▶ **Problem details**
Keep images out and repeat all data exactly.

▶ **Dataset excerpts**
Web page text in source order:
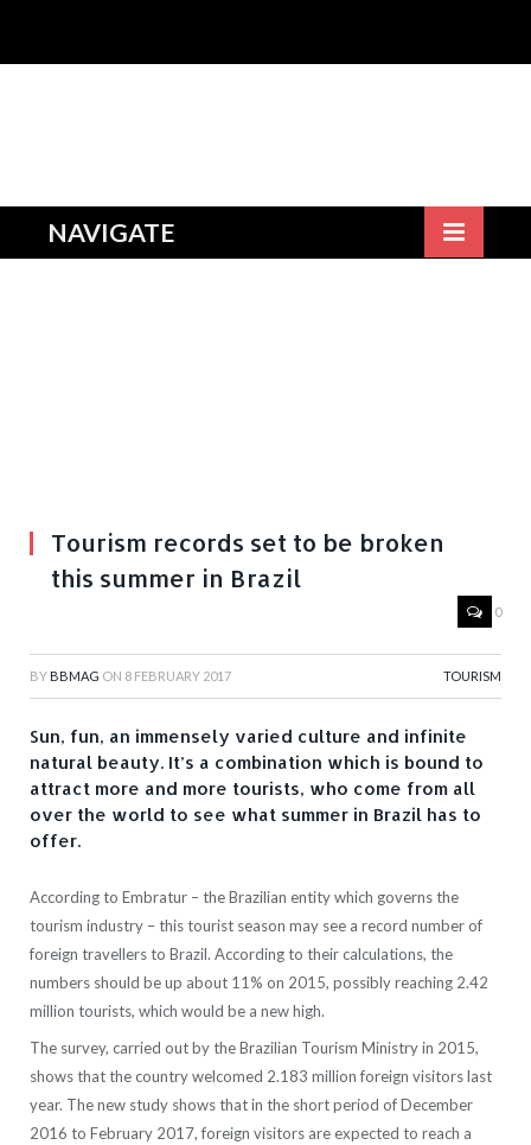
NAVIGATE
Tourism records set to be broken
this summer in Brazil
0
BY BBMAG ON 8 FEBRUARY 2017 TOURISM
Sun, fun, an immensely varied culture and infinite
natural beauty. It’s a combination which is bound to
attract more and more tourists, who come from all
over the world to see what summer in Brazil has to
offer.
According to Embratur – the Brazilian entity which governs the
tourism industry – this tourist season may see a record number of
foreign travellers to Brazil. According to their calculations, the
numbers should be up about 11% on 2015, possibly reaching 2.42
million tourists, which would be a new high.
The survey, carried out by the Brazilian Tourism Ministry in 2015,
shows that the country welcomed 2.183 million foreign visitors last
year. The new study shows that in the short period of December
2016 to February 2017, foreign visitors are expected to reach a
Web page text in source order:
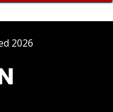
2026
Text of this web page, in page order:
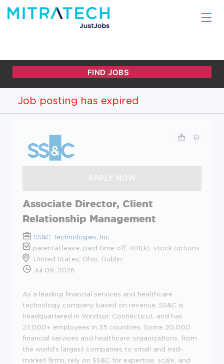
Job posting has expired
Associate Director, Client
Relationship Management
SS&C Technologies, Inc.
parental leave, paid time off, 401(k), stock options
United States, Ohio, Dublin
Jul 09, 2026
As a leading financial services and healthcare
technology company based on revenue, SS&C is
headquartered in Windsor, Connecticut, and has
27,000+ employees in 35 countries. Some 20,000
financial services and healthcare organizations, from
the world's largest companies to small and mid-
market firms, rely on SS&C for expertise, scale, and
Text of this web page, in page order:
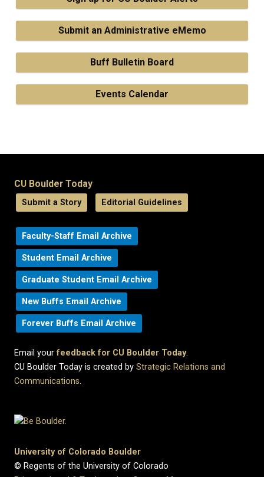
Submit an Administrative eMemo
Buff Bulletin Board
Events Calendar
CU Boulder Today
Submit a Story Editorial Guidelines
Faculty-Staff Email Archive
Student Email Archive
Graduate Student Email Archive
New Buffs Email Archive
Forever Buffs Email Archive
Email yourfeedback for CU Boulder Today.
CU Boulder Today is created by Strategic Relations and
Communications.
University of Colorado Boulder
© Regents of the University of Colorado
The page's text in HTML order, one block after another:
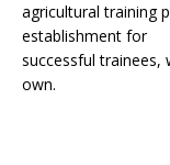
agricultural training
establishment for
successful trainees,
own.
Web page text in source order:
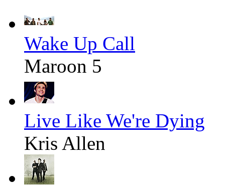
Wake Up Call
Maroon 5
Live Like We're Dying
Kris Allen
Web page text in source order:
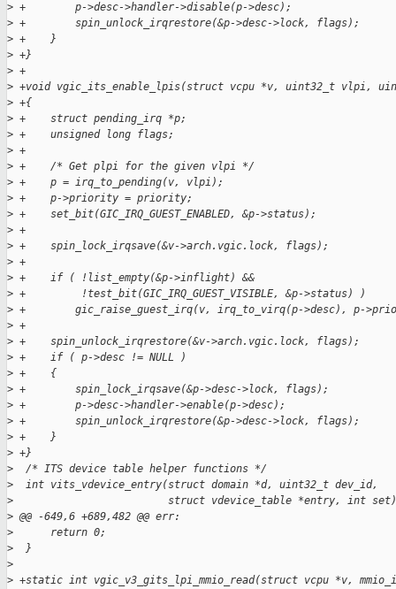
> +        p->desc->handler->disable(p->desc);
> +        spin_unlock_irqrestore(&p->desc->lock, flags);
> +    }
> +}
> +
> +void vgic_its_enable_lpis(struct vcpu *v, uint32_t vlpi,
> +{
> +    struct pending_irq *p;
> +    unsigned long flags;
> +
> +    /* Get plpi for the given vlpi */
> +    p = irq_to_pending(v, vlpi);
> +    p->priority = priority;
> +    set_bit(GIC_IRQ_GUEST_ENABLED, &p->status);
> +
> +    spin_lock_irqsave(&v->arch.vgic.lock, flags);
> +
> +    if ( !list_empty(&p->inflight) &&
> +         !test_bit(GIC_IRQ_GUEST_VISIBLE, &p->status) )
> +        gic_raise_guest_irq(v, irq_to_virq(p->desc), p-
> +
> +    spin_unlock_irqrestore(&v->arch.vgic.lock, flags);
> +    if ( p->desc != NULL )
> +    {
> +        spin_lock_irqsave(&p->desc->lock, flags);
> +        p->desc->handler->enable(p->desc);
> +        spin_unlock_irqrestore(&p->desc->lock, flags);
> +    }
> +}
>
  /* ITS device table helper functions */
>
  int vits_vdevice_entry(struct domain *d, uint32_t dev_id,
>
                         struct vdevice_table *entry, int set)
> @@ -649,6 +689,482 @@ err:
>
      return 0;
>
  }
>
> +static int vgic_v3_gits_lpi_mmio_read(struct vcpu *v,
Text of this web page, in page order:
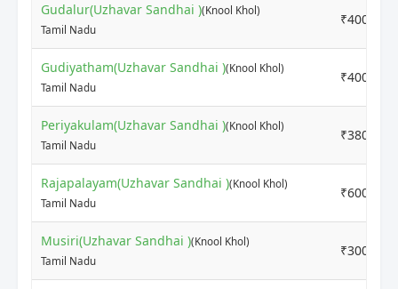
Gudalur(Uzhavar Sandhai )(Knool Khol)
Tamil Nadu
₹4000
Gudiyatham(Uzhavar Sandhai )(Knool Khol)
Tamil Nadu
₹4000
Periyakulam(Uzhavar Sandhai )(Knool Khol)
Tamil Nadu
₹3800
Rajapalayam(Uzhavar Sandhai )(Knool Khol)
Tamil Nadu
₹6000
Musiri(Uzhavar Sandhai )(Knool Khol)
Tamil Nadu
₹3000
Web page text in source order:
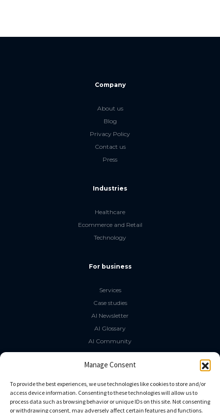
Manage Consent
To provide the best experiences, we use technologies like cookies to store and/or
access device information. Consenting to these technologies will allow us to
process data such as browsing behavior or unique IDs on this site. Not consenting
or withdrawing consent, may adversely affect certain features and functions.
Company
About us
Blog
Privacy Policy
Contact us
Press
Industries
Healthcare
Ecommerce and Retail
Technology
For business
Services
Case studies
AI Newsletter
AI Glossary
AI Community
The LLM Book
Social Media
GitHub
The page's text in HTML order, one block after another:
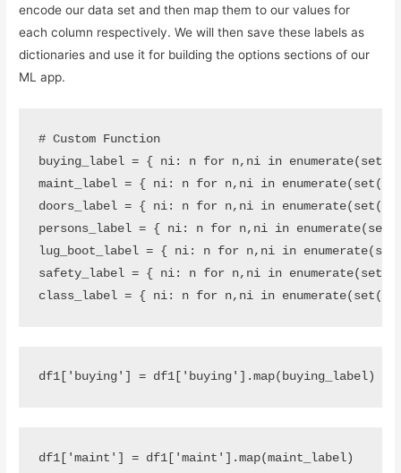
encode our data set and then map them to our values for
each column respectively. We will then save these labels as
dictionaries and use it for building the options sections of our
ML app.
# Custom Function
buying_label = { ni: n for n, ni in enumerate( set
maint_label = { ni: n for n, ni in enumerate( set (
doors_label = { ni: n for n, ni in enumerate( set (
persons_label = { ni: n for n, ni in enumerate( set
lug_boot_label = { ni: n for n, ni in enumerate( set
safety_label = { ni: n for n, ni in enumerate( set
class_label = { ni: n for n, ni in enumerate( set (
df1[ 'buying' = df1[ 'buying' . map( buying_label)
df1[ 'maint' = df1[ 'maint' . map( maint_label)
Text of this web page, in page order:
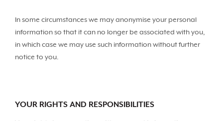
In some circumstances we may anonymise your personal
information so that it can no longer be associated with you,
in which case we may use such information without further
notice to you.
YOUR RIGHTS AND RESPONSIBILITIES
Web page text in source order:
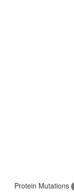
Protein Mutations
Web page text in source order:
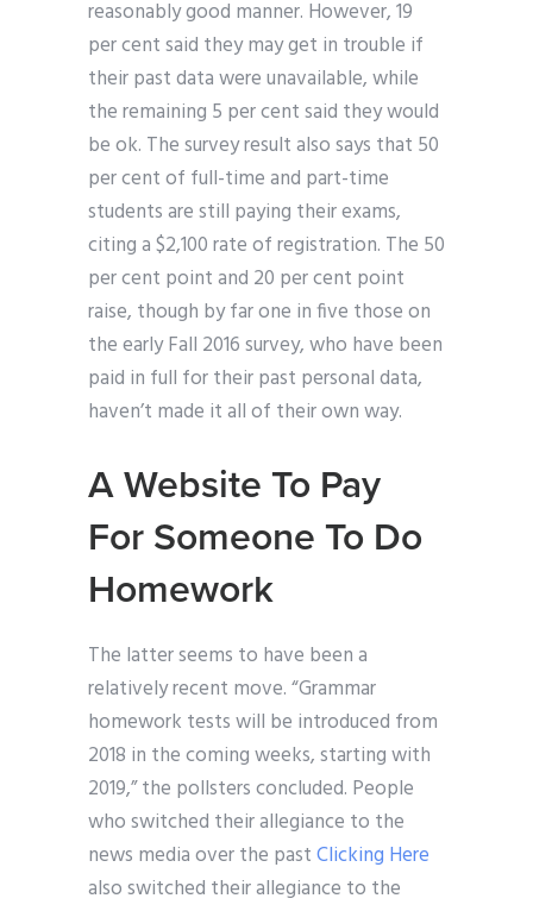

▶ **Completed task**
Web page text in source order:
NAVIGATE
Tourism records set to be broken
this summer in Brazil
0
BY BBMAG ON 8 FEBRUARY 2017 TOURISM
Sun, fun, an immensely varied culture and infinite
natural beauty. It’s a combination which is bound to
attract more and more tourists, who come from all
over the world to see what summer in Brazil has to
offer.
According to Embratur – the Brazilian entity which governs the
tourism industry – this tourist season may see a record number of
foreign travellers to Brazil. According to their calculations, the
numbers should be up about 11% on 2015, possibly reaching 2.42
million tourists, which would be a new high.
The survey, carried out by the Brazilian Tourism Ministry in 2015,
shows that the country welcomed 2.183 million foreign visitors last
year. The new study shows that in the short period of December
2016 to February 2017, foreign visitors are expected to reach a
Web page text in source order:
2026
Text of this web page, in page order:
Job posting has expired
Associate Director, Client
Relationship Management
SS&C Technologies, Inc.
parental leave, paid time off, 401(k), stock options
United States, Ohio, Dublin
Jul 09, 2026
As a leading financial services and healthcare
technology company based on revenue, SS&C is
headquartered in Windsor, Connecticut, and has
27,000+ employees in 35 countries. Some 20,000
financial services and healthcare organizations, from
the world's largest companies to small and mid-
market firms, rely on SS&C for expertise, scale, and
Text of this web page, in page order:
Submit an Administrative eMemo
Buff Bulletin Board
Events Calendar
CU Boulder Today
Submit a Story Editorial Guidelines
Faculty-Staff Email Archive
Student Email Archive
Graduate Student Email Archive
New Buffs Email Archive
Forever Buffs Email Archive
Email yourfeedback for CU Boulder Today.
CU Boulder Today is created by Strategic Relations and
Communications.
University of Colorado Boulder
© Regents of the University of Colorado
The page's text in HTML order, one block after another:
agricultural training
establishment for
successful trainees,
own.
Web page text in source order:
Wake Up Call
Maroon 5
Live Like We're Dying
Kris Allen
Web page text in source order:
> +        p->desc->handler->disable(p->desc);
> +        spin_unlock_irqrestore(&p->desc->lock, flags);
> +    }
> +}
> +
> +void vgic_its_enable_lpis(struct vcpu *v, uint32_t vlpi,
> +{
> +    struct pending_irq *p;
> +    unsigned long flags;
> +
> +    /* Get plpi for the given vlpi */
> +    p = irq_to_pending(v, vlpi);
> +    p->priority = priority;
> +    set_bit(GIC_IRQ_GUEST_ENABLED, &p->status);
> +
> +    spin_lock_irqsave(&v->arch.vgic.lock, flags);
> +
> +    if ( !list_empty(&p->inflight) &&
> +         !test_bit(GIC_IRQ_GUEST_VISIBLE, &p->status) )
> +        gic_raise_guest_irq(v, irq_to_virq(p->desc), p-
> +
> +    spin_unlock_irqrestore(&v->arch.vgic.lock, flags);
> +    if ( p->desc != NULL )
> +    {
> +        spin_lock_irqsave(&p->desc->lock, flags);
> +        p->desc->handler->enable(p->desc);
> +        spin_unlock_irqrestore(&p->desc->lock, flags);
> +    }
> +}
>
  /* ITS device table helper functions */
>
  int vits_vdevice_entry(struct domain *d, uint32_t dev_id,
>
                         struct vdevice_table *entry, int set)
> @@ -649,6 +689,482 @@ err:
>
      return 0;
>
  }
>
> +static int vgic_v3_gits_lpi_mmio_read(struct vcpu *v,
Text of this web page, in page order:
Gudalur(Uzhavar Sandhai )(Knool Khol)
Tamil Nadu
₹4000
Gudiyatham(Uzhavar Sandhai )(Knool Khol)
Tamil Nadu
₹4000
Periyakulam(Uzhavar Sandhai )(Knool Khol)
Tamil Nadu
₹3800
Rajapalayam(Uzhavar Sandhai )(Knool Khol)
Tamil Nadu
₹6000
Musiri(Uzhavar Sandhai )(Knool Khol)
Tamil Nadu
₹3000
Web page text in source order:
Manage Consent
To provide the best experiences, we use technologies like cookies to store and/or
access device information. Consenting to these technologies will allow us to
process data such as browsing behavior or unique IDs on this site. Not consenting
or withdrawing consent, may adversely affect certain features and functions.
Company
About us
Blog
Privacy Policy
Contact us
Press
Industries
Healthcare
Ecommerce and Retail
Technology
For business
Services
Case studies
AI Newsletter
AI Glossary
AI Community
The LLM Book
Social Media
GitHub
The page's text in HTML order, one block after another:
encode our data set and then map them to our values for
each column respectively. We will then save these labels as
dictionaries and use it for building the options sections of our
ML app.
# Custom Function
buying_label = { ni: n for n, ni in enumerate( set
maint_label = { ni: n for n, ni in enumerate( set (
doors_label = { ni: n for n, ni in enumerate( set (
persons_label = { ni: n for n, ni in enumerate( set
lug_boot_label = { ni: n for n, ni in enumerate( set
safety_label = { ni: n for n, ni in enumerate( set
class_label = { ni: n for n, ni in enumerate( set (
df1[ 'buying' = df1[ 'buying' . map( buying_label)
df1[ 'maint' = df1[ 'maint' . map( maint_label)
Text of this web page, in page order:
In some circumstances we may anonymise your personal
information so that it can no longer be associated with you,
in which case we may use such information without further
notice to you.
YOUR RIGHTS AND RESPONSIBILITIES
Web page text in source order:
Protein Mutations
Web page text in source order:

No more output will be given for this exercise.